Maybe nothing needs to be done here other than disable the config option
-- but I wanted to share this in case others are trying to figure out
what happened to their battery life.
There seem be more power regressions since then (at least on 5.15 there
is more blocking proper idle), so I'll try to find those as well, but if
this commit is reverted (or CONFIG_COMPACTION=n is in .config - probably
easier) on top of v5.9 the system seems to idle fine.
> # grep ^core_pwrdm /sys/kernel/debug/pm_debug/count | cut -d',' -f2,
> OFF:16,RET:2
Hope this helps someone...
Regards,
Merlijn
PS: v5.10 seems to use another 19mW if panel_sony_acx565akm is loaded
even when display is not active (maybe it doesn't suspend or something?
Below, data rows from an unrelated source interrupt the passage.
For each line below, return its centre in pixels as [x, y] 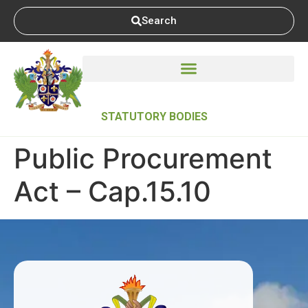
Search [159, 21]
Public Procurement [143, 158]
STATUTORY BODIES [154, 116]
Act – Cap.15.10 [112, 191]
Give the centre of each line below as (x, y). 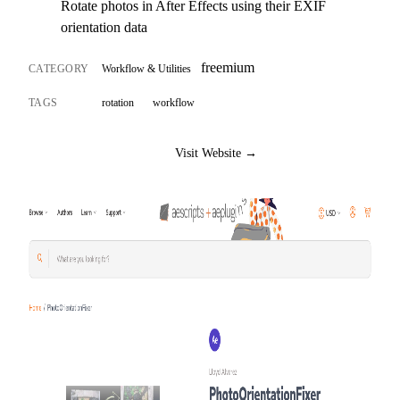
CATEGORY (59, 69)
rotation (118, 102)
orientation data (104, 27)
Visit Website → (216, 153)
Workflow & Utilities (147, 69)
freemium (227, 67)
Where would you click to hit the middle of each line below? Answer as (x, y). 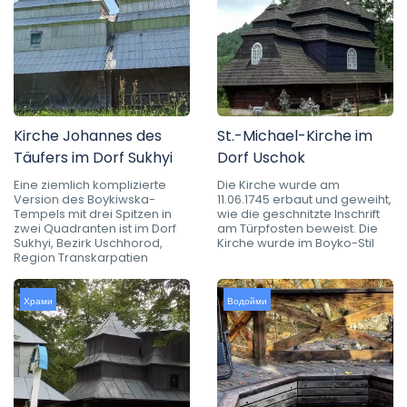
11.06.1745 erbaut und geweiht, (304, 199)
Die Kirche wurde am (278, 184)
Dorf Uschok (261, 157)
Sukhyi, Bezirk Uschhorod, (88, 243)
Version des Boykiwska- (84, 199)
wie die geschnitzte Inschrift (298, 213)
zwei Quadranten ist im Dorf (95, 228)
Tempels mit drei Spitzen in (93, 213)
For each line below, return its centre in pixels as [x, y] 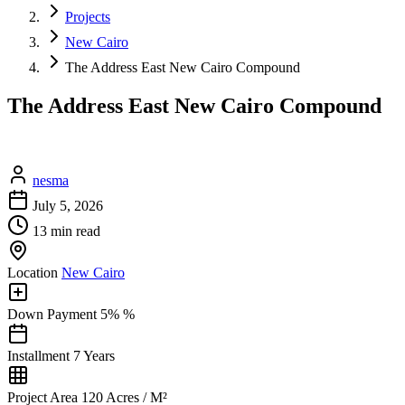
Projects [88, 17]
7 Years [94, 356]
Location [33, 273]
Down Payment [52, 315]
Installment [38, 356]
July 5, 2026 [68, 206]
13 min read [66, 231]
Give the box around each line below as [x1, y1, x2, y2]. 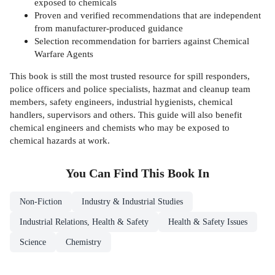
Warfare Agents [34, 48, 93, 59]
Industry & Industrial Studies [82, 197, 183, 207]
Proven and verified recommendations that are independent [34, 9, 261, 20]
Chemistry [66, 238, 101, 247]
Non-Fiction [20, 197, 62, 207]
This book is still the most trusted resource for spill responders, [10, 71, 250, 82]
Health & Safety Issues [168, 217, 247, 227]
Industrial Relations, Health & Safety [20, 217, 149, 227]
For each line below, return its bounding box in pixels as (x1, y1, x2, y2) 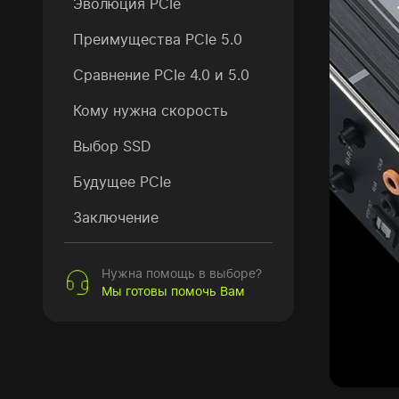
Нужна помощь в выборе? (102, 265, 262, 281)
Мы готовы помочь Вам (102, 283, 245, 298)
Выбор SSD (73, 137, 151, 155)
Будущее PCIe (73, 173, 171, 191)
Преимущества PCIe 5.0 (73, 30, 242, 48)
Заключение (73, 208, 159, 226)
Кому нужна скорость (73, 102, 228, 119)
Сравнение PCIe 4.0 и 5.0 (73, 66, 249, 84)
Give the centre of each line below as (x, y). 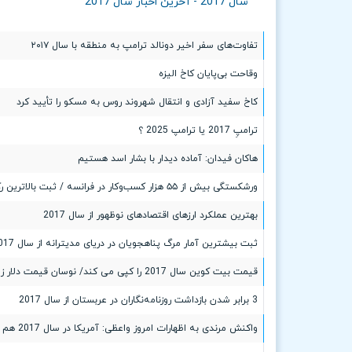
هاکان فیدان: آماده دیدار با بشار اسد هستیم (168, 159)
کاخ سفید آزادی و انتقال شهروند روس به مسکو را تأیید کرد (137, 102)
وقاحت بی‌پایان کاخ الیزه (208, 74)
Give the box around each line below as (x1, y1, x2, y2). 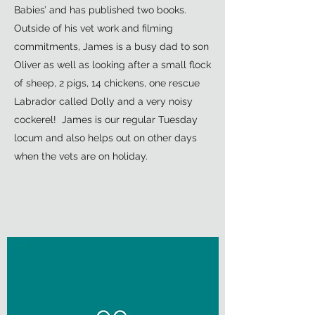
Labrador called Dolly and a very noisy (14, 96, 193, 107)
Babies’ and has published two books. (14, 4, 189, 15)
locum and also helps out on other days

- could be fixed later, just noticed it for v5.10). I load it initially
to idle the display, but until I rmmod the modules, the module uses
quite a bit more power. This problem is not present in v5.9, so that is
another thing to chase down I guess... And then v5.15 uses another 12mW
more, for not yet uncovered reasons)
Hi Sebastian,
I don't know if this is something that requires any action currently,
but I wanted to report that I'm seeing some increased power draw on a
Nokia N900 with minimal userspace on Linux 5.10 (and the same happens on
5.15 it seems, so it doesn't seem to be resolved since). I tried to
bisect the problem but my initial attempt failed, because the problem
seems a bit racy or unpredictable.
Basically I boot a system to init=/bin/bash and run the following:
> modprobe panel-sony-acx565akm
>
> mount -t proc none /proc
> mount -t sysfs none /sys
> mount -t debugfs none /sys/kernel/debug
> mount -o rw,remount /
>
> echo 1 > /sys/kernel/debug/pm_debug/enable_off_mode
> echo 0 > /sys/class/backlight/acx565akm/brightness
>
>
> consoles=$(find /sys/bus/platform/devices/4*.serial/ -name console)
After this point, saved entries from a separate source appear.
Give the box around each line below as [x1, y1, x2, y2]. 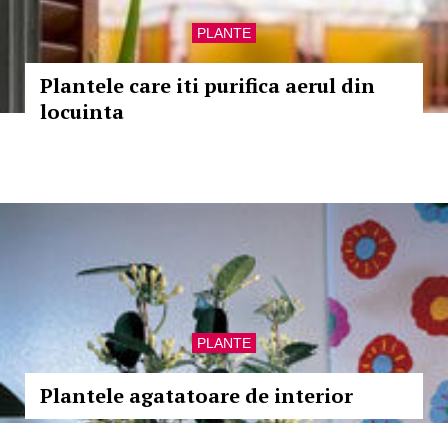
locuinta [40, 98, 124, 125]
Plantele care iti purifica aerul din [40, 72, 375, 99]
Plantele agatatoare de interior [40, 382, 353, 409]
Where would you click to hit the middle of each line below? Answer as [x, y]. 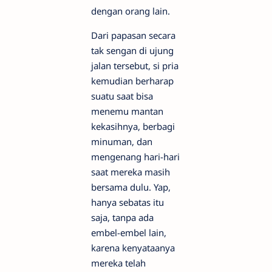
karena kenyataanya [133, 247]
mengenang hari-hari [135, 156]
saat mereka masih [131, 172]
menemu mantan [127, 111]
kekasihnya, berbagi [133, 126]
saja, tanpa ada [122, 217]
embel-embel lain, [129, 232]
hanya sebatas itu [127, 202]
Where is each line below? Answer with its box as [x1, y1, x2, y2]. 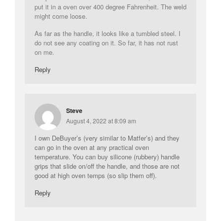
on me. [35, 47, 54, 57]
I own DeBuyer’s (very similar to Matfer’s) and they [35, 133, 180, 143]
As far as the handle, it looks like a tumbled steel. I [35, 28, 181, 38]
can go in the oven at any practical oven [35, 143, 149, 152]
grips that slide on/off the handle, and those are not [35, 161, 180, 171]
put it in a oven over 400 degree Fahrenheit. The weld [35, 1, 186, 11]
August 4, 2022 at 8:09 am [66, 116, 136, 125]
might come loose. [35, 11, 87, 21]
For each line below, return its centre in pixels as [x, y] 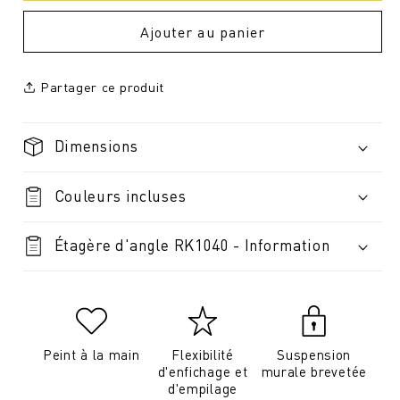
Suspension [314, 355]
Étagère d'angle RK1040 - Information [192, 245]
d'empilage [203, 389]
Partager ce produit [102, 87]
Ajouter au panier [203, 31]
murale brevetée [314, 372]
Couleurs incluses [120, 195]
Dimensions [96, 146]
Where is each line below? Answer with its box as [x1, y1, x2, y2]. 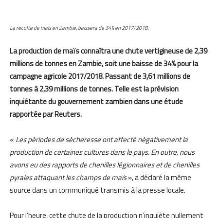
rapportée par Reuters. [10, 108, 82, 120]
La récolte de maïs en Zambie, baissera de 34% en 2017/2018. [10, 23, 148, 32]
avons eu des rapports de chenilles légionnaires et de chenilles [10, 159, 200, 170]
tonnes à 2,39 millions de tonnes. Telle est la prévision [10, 83, 179, 94]
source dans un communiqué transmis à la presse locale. [10, 184, 185, 196]
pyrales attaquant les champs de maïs [10, 171, 128, 183]
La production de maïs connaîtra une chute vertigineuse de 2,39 [10, 45, 207, 56]
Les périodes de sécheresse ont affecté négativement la [14, 133, 188, 145]
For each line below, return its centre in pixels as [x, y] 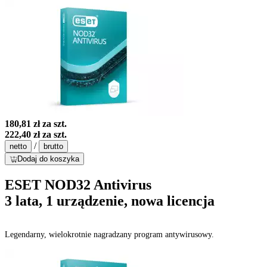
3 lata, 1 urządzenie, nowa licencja [110, 201]
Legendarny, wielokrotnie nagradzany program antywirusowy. [109, 234]
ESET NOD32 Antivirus [78, 184]
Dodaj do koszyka [48, 159]
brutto [53, 146]
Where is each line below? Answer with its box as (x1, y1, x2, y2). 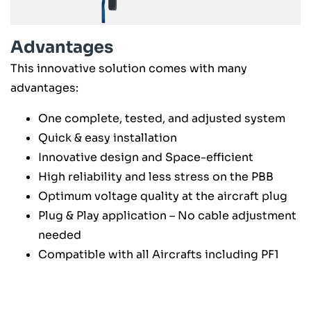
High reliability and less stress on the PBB (38, 169, 274, 185)
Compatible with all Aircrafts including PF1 (38, 247, 279, 262)
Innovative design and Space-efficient (38, 150, 253, 165)
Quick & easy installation (38, 131, 177, 146)
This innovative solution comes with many (10, 61, 247, 76)
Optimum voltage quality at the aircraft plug (38, 189, 287, 204)
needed (38, 228, 81, 243)
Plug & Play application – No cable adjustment (38, 208, 296, 224)
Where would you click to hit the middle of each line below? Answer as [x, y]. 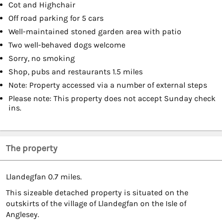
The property [32, 148]
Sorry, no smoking [42, 58]
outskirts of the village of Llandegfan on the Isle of [96, 204]
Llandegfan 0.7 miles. [44, 177]
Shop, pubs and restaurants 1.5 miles [76, 72]
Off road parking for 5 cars [56, 18]
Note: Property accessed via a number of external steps [108, 85]
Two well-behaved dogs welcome [67, 45]
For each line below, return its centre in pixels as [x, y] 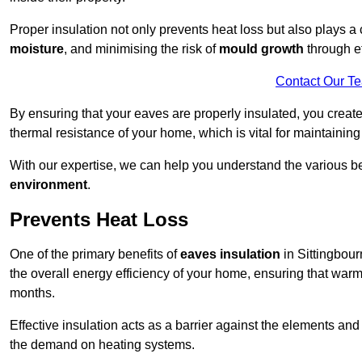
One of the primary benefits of [95, 255]
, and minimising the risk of [141, 49]
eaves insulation [230, 255]
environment [48, 185]
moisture [37, 49]
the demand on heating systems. [102, 345]
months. [32, 293]
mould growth [261, 49]
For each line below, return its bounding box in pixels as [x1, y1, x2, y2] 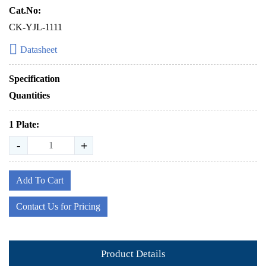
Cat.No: [9, 5, 41, 15]
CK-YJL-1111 [9, 22, 62, 32]
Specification [9, 74, 60, 84]
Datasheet [20, 45, 57, 55]
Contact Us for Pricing [16, 201, 100, 211]
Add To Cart [16, 175, 64, 185]
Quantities [9, 90, 50, 100]
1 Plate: [9, 119, 39, 129]
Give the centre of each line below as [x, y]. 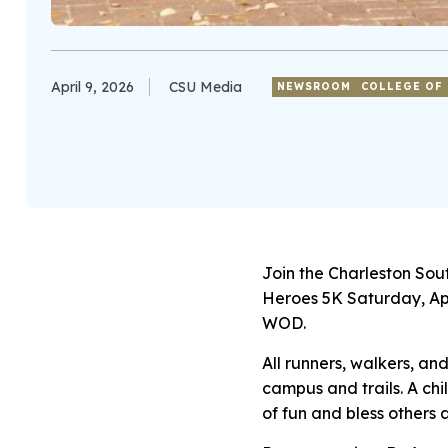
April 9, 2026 [92, 87]
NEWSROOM [313, 87]
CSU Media [205, 87]
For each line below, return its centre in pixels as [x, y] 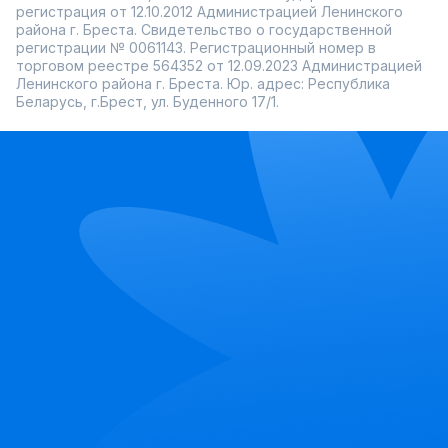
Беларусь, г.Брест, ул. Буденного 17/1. [147, 101]
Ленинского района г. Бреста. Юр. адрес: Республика [203, 83]
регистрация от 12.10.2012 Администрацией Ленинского [209, 11]
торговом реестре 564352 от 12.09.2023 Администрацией [219, 65]
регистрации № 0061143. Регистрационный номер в [196, 47]
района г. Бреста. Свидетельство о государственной [204, 29]
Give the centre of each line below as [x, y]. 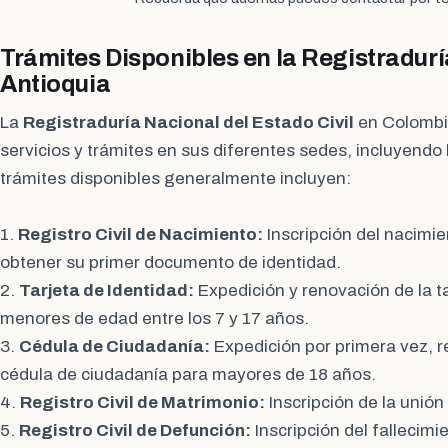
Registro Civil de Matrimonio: [142, 403]
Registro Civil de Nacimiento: [140, 235]
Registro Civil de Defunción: [135, 431]
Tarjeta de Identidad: [106, 291]
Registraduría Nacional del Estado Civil [188, 123]
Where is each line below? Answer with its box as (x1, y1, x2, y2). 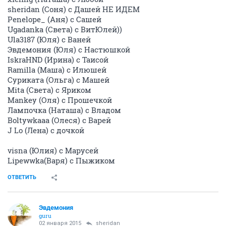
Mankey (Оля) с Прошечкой (8, 95, 112, 105)
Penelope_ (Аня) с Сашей (8, 14, 101, 25)
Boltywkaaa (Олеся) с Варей (8, 115, 111, 126)
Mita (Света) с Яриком (8, 85, 91, 95)
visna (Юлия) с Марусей (8, 145, 98, 156)
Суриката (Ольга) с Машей (8, 75, 109, 85)
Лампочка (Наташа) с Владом (8, 105, 121, 116)
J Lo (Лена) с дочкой (8, 125, 84, 136)
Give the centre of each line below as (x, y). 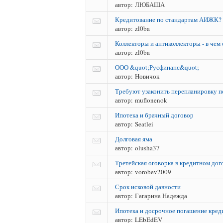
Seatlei (143, 124)
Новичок (146, 76)
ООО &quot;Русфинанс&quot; (157, 67)
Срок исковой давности (148, 186)
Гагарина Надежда (160, 195)
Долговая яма (134, 139)
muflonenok (150, 100)
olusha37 (146, 148)
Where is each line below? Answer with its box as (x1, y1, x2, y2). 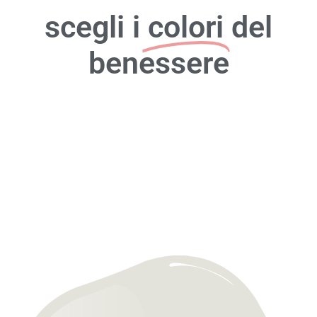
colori (148, 9, 224, 45)
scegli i (45, 9, 140, 45)
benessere (88, 45, 229, 81)
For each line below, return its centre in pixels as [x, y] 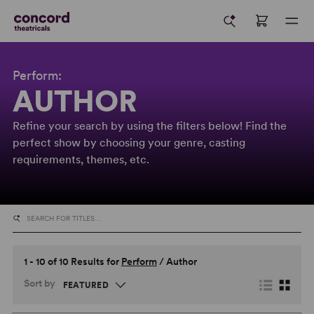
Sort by [39, 284]
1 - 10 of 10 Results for [72, 262]
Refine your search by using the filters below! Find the [149, 126]
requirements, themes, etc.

> for console in ${consoles}; do
> echo N > ${console}
> done
>
> # Enable autosuspend
> uarts=$(find /sys/bus/platform/devices/4*.serial/power/ -type d)
> for uart in ${uarts}; do
> echo 2000 > ${uart}/autosuspend_delay_ms
> echo enabled > ${uart}/wakeup
> echo auto > ${uart}/control
> done
>
> # Configure wake-up from suspend
> uarts=$(find /sys/class/tty/tty[SO]*/power/ -type d)
> for uart in ${uarts}; do
> echo enabled > ${uart}/wakeup
> done
This loads the panel and then sets the brightness to zero, enables off
mode and idles the kernel console/serial.
Then run the following to check idle states:
grep ^core_pwrdm /sys/kernel/debug/pm_debug/count | cut -d',' -f2,3
And also check the power usage on lab power supply that I have here.
With the above, Linux v5.9 (no patches applied) idles at around 42mW
(15mW goes to the serial device, so it's more like 27mW, anyway...).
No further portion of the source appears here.